- Run the cleanup code on exceptions (e.g. ^C). There were several effects of that not happening previously; most notably, the log file was not written to the meta WARC.
- Cancel remaining tasks, which avoids a pile of asyncio warnings and errors on crashes.
- Close the DB before the WARC, or rather, close the WARC last. This is mostly a semantic change to further ensure that the log written to the meta WARC is as complete as possible.
As a consequence, SpecDependencies.extra can now be any data type that can be put into JSON; unhashable types previously caused a crash due to the lru_cache.
The DB creation operates with a DB lock, so that code can't run while another process is filling the DB; it would block on obtaining the lock a few lines prior instead.
It is rarely necessary to access the history, and the tuple return value clutters the spec file code.
As a consequence, it's no longer possible to return None if an error occurred without losing the history.

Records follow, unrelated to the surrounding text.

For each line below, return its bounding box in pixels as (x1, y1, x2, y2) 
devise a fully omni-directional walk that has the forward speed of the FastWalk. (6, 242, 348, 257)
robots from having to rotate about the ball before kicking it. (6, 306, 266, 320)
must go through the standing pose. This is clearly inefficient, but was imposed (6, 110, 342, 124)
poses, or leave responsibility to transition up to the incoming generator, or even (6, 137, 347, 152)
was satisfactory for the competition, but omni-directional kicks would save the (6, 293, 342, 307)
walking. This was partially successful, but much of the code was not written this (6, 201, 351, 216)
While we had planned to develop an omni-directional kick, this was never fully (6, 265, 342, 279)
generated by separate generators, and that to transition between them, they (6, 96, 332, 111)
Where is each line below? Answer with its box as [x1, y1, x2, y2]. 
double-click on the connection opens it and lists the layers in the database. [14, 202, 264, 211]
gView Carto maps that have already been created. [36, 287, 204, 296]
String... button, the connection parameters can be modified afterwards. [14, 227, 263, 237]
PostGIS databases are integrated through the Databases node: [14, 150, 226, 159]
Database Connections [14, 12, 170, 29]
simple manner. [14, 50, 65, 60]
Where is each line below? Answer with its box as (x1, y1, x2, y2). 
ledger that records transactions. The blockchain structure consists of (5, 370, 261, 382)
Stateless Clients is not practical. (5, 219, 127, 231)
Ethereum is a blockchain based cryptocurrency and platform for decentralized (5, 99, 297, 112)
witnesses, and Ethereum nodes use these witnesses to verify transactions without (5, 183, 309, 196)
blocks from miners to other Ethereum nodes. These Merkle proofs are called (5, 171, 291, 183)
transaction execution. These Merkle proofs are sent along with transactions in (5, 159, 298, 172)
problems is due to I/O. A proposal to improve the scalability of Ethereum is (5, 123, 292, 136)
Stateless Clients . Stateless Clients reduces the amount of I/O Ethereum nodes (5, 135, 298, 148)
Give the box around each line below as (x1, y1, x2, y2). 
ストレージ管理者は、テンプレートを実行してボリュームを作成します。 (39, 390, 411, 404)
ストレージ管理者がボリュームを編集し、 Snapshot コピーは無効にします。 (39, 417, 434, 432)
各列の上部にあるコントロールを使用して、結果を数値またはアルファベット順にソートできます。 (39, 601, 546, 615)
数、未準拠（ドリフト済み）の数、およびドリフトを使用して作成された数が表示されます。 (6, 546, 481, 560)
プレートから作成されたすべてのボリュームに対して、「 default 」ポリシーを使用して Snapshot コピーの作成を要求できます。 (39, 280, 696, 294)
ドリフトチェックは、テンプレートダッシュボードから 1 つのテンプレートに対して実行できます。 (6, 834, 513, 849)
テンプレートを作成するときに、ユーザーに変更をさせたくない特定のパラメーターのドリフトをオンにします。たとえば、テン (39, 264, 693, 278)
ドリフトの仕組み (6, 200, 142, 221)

To replace that, this also introduces a DummyClientResponse, which is kind of ClientResponse-like, has the same qhistory attribute, and evaluates to False when cast to bool (such that the intuitive `if response` works as expected).

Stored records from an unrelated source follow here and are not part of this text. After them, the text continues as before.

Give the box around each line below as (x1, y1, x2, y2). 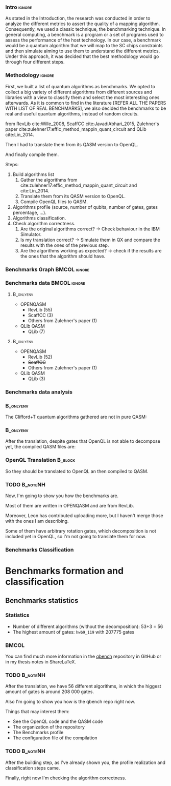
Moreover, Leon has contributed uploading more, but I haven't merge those (5, 512, 163, 519)
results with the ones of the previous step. (20, 242, 109, 248)
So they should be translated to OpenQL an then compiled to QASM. (5, 468, 149, 474)
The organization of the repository (12, 724, 85, 730)
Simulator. (20, 231, 42, 237)
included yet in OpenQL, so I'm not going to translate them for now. (5, 533, 146, 539)
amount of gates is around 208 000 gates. (5, 689, 94, 695)
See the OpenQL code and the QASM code (12, 718, 103, 724)
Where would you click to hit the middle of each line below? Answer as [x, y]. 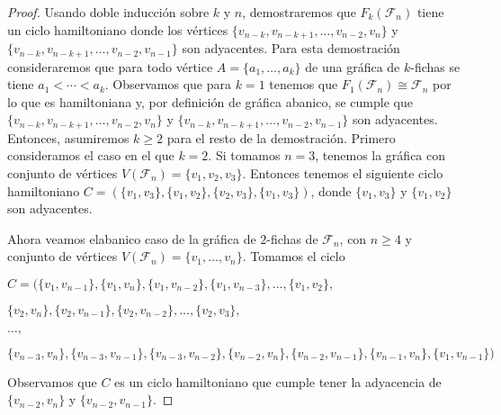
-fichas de [292, 238]
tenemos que [304, 84]
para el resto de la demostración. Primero [281, 137]
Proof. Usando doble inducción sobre [108, 12]
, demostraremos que [299, 12]
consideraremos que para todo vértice [110, 66]
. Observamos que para [168, 84]
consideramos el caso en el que [91, 155]
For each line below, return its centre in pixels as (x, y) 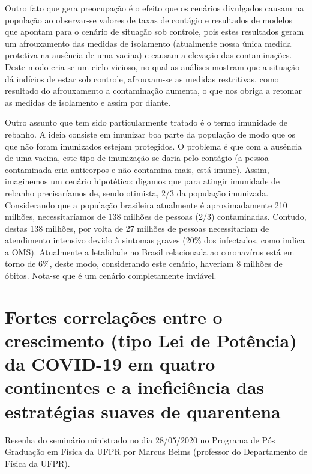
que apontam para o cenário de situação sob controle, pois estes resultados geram (154, 32)
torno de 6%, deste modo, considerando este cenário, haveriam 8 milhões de (144, 263)
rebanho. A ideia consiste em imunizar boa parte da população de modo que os (150, 134)
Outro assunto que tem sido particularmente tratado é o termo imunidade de (146, 122)
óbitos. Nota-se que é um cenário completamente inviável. (111, 275)
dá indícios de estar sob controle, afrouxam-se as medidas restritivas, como (142, 78)
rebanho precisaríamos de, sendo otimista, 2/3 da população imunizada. (137, 193)
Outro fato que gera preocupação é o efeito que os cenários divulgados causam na (154, 8)
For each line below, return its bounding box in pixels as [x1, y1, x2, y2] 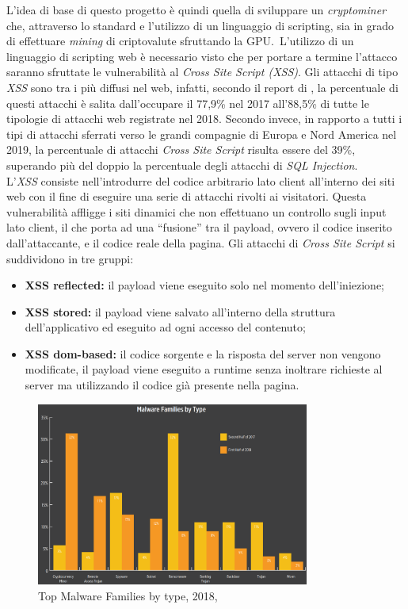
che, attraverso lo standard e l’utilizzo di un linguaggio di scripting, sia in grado [6, 17, 394, 33]
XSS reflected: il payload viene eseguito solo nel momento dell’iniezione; [25, 277, 385, 293]
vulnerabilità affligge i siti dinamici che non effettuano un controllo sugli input [6, 203, 387, 220]
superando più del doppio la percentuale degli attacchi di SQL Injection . [6, 156, 358, 173]
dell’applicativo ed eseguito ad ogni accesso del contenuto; [25, 319, 306, 335]
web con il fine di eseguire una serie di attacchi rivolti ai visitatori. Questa [6, 188, 367, 205]
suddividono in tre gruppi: [6, 250, 134, 266]
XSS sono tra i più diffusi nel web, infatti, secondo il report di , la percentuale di [6, 79, 398, 95]

If a response ends with '0\r\n' or '0\r\n\r', ClientResponse._read loops forever trying to read 4 more bytes.
In addition, bump that read to 1 KiB for better worst-case performance.

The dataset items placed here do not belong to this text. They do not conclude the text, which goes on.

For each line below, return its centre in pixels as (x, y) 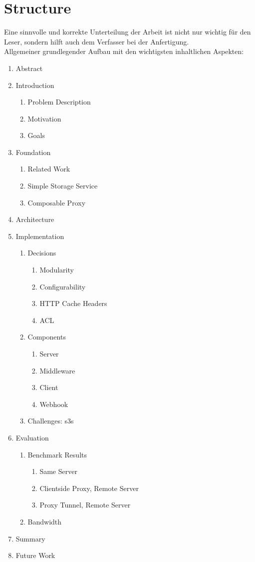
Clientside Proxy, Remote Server (89, 488)
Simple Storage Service (63, 186)
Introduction (35, 85)
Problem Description (59, 102)
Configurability (63, 286)
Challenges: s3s (51, 421)
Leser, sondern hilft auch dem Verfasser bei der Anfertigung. (97, 41)
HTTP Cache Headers (73, 303)
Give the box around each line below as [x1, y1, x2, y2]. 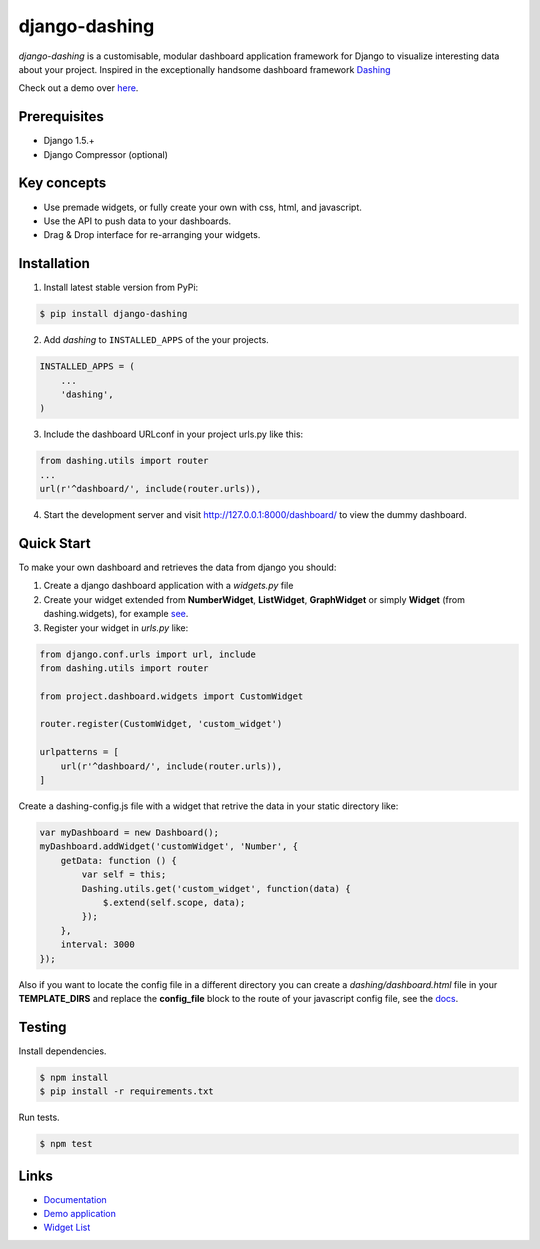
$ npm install [39, 1071, 109, 1083]
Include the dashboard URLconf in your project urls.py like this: [43, 428, 304, 440]
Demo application [43, 1208, 117, 1220]
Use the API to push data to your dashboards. [43, 215, 232, 227]
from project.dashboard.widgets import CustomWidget [39, 690, 304, 702]
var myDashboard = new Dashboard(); [39, 827, 220, 839]
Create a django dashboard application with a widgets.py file [43, 580, 294, 592]
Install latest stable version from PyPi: [43, 281, 199, 294]

Closing the raw data tempfiles immediately on connection reuse caused any response reading to fail with an I/O error if another request started on the same connection in the meantime. Delaying the closing until the response object falls out of scope and gets GC'd ensures that as long as there is a reference to that object, it can be read from, at the expense of a possibly larger memory overhead.
For small responses, the additional headers for the revisit outweigh the payload truncation savings. The chosen limit of 100 bytes is completely arbitrary and not backed by any real-world data.